As we continue to fight for true equality, it's important to remember these shows and to appreciate the work of the women who have come before us. Cultural change does not happen overnight, but it does happen. So riot on, ladies. Let's fucking do this. xo   


Oct 5, 2018

A Warning

One day, my pretty young thing, you will grow old.

This bag of bones, so lithe and lovely now, will become your burden to bear. This flesh, this fat, these folds. The wrinkles in your forehead, the creases in the corners of your eyes. Gravity gently exerting its force on earlobes, buttocks, breasts.

Impossible as it is to imagine, you will experience the body's revolt. Cysts and tumors, blood clots, weak knees and stiff joints. Kidney stones and cancer. The thousand natural shocks that flesh is heir to.

I know you don't believe it, but trust me when I assure you that you will grow old. (You are ugly already, despite your shapely thighs and high breasts, your firm skin and taut stomach, your perfect selfie smile.)   

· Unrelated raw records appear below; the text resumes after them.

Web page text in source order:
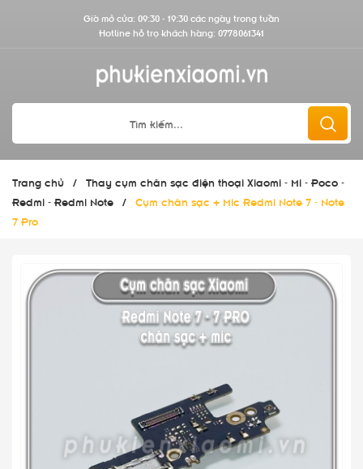
Giờ mở cửa: 09:30 - 19:30 các ngày trong tuần
Hotline hỗ trợ khách hàng: 0778061341
Trang chủ / Thay cụm chân sạc điện thoại Xiaomi - Mi - Poco -
Redmi - Redmi Note / Cụm chân sạc + Mic Redmi Note 7 - Note
7 Pro
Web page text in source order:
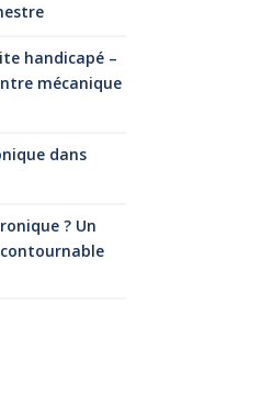
handicapé –
mécanique
dans
? Un
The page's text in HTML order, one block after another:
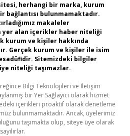
herhangi bir marka, kurum
bağlantısı bulunmamaktadır.
makaleler
yer alan içerikler haber niteliği
kurum ve kişiler hakkında
Gerçek kurum ve kişiler ile isim
Sitemizdeki bilgiler
niteliği taşımazlar.
Bilgi Teknolojileri ve İletişim
bir Yer Sağlayıcı olarak hizmet
içerikleri proaktif olarak denetleme
bulunmamaktadır. Ancak, üyelerimiz
taşımakta olup, siteye üye olarak
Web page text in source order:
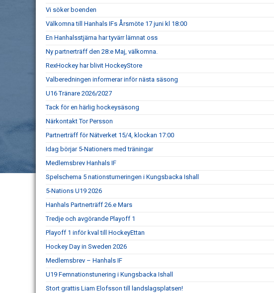
Vi söker boenden
Välkomna till Hanhals IFs Årsmöte 17 juni kl 18:00
En Hanhalsstjärna har tyvärr lämnat oss
Ny partnerträff den 28:e Maj, välkomna.
RexHockey har blivit HockeyStore
Valberedningen informerar inför nästa säsong
U16 Tränare 2026/2027
Tack för en härlig hockeysäsong
Närkontakt Tor Persson
Partnerträff för Nätverket 15/4, klockan 17:00
Idag börjar 5-Nationers med träningar
Medlemsbrev Hanhals IF
Spelschema 5 nationsturneringen i Kungsbacka Ishall
5-Nations U19 2026
Hanhals Partnerträff 26.e Mars
Tredje och avgörande Playoff 1
Playoff 1 inför kval till HockeyEttan
Hockey Day in Sweden 2026
Medlemsbrev – Hanhals IF
U19 Femnationstunering i Kungsbacka Ishall
Stort grattis Liam Elofsson till landslagsplatsen!
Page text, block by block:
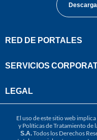
RED DE PORTALES
SERVICIOS
LEGAL
El uso de este sitio web
y Políticas de Tratamiento de
S.A.Todos los Derechos
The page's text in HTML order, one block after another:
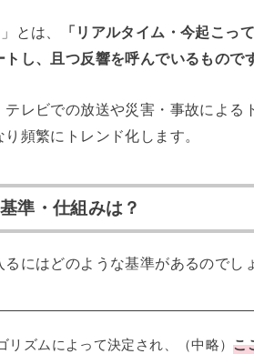
とは、
「リアルタイム・今起こっ
し、且つ反響を呼んでいるもので
レビでの放送や災害・事故による
頻繁にトレンド化します。
準・仕組みは？
るにはどのような基準があるのでし
リズムによって決定され、（中略）こ
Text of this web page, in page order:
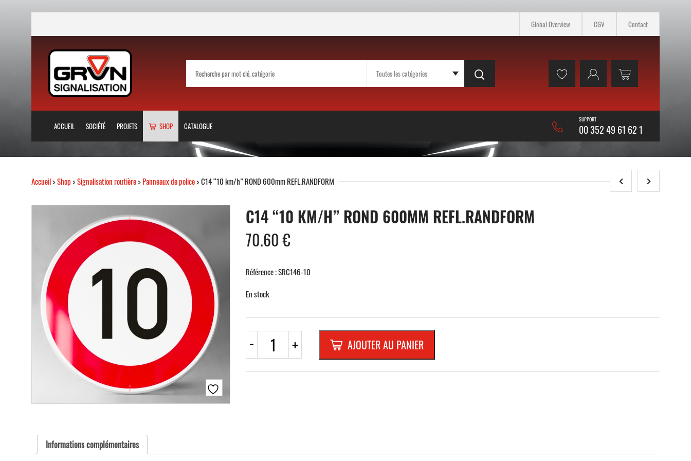
Global Overview CGV Contact
ACCUEIL SOCIÉTÉ PROJETS SHOP CATALOGUE
SUPPORT
00 352 49 61 62 1
Accueil>Shop>Signalisation routière>Panneaux de police> C14 “10 km/h” ROND 600mm REFL.RANDFORM
C14 “10 KM/H” ROND 600MM REFL.RANDFORM
70.60€
Référence : SRC146-10
En stock
- quantité
C14
+ AJOUTER AU PANIER
Informations complémentaires
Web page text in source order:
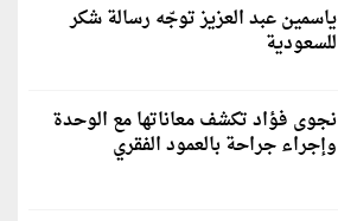
ياسمين عبد العزيز توجّه رسالة شكر
للسعودية
نجوى فؤاد تكشف معاناتها مع الوحدة
وإجراء جراحة بالعمود الفقري

So the next time you remark flippantly on someone else's bag of bones, the next time you make someone feel insignificant and small for the burden they bear as a being of bone and blood and flesh, you would be wise to remember that any body can go at any time. A weakened blood vessel in the brain will do it, or a blocked artery. A peanut butter sandwich or an oyster or a bee sting. Something you can't see, can't predict, latently lying in wait. A hammer to the skull, perhaps.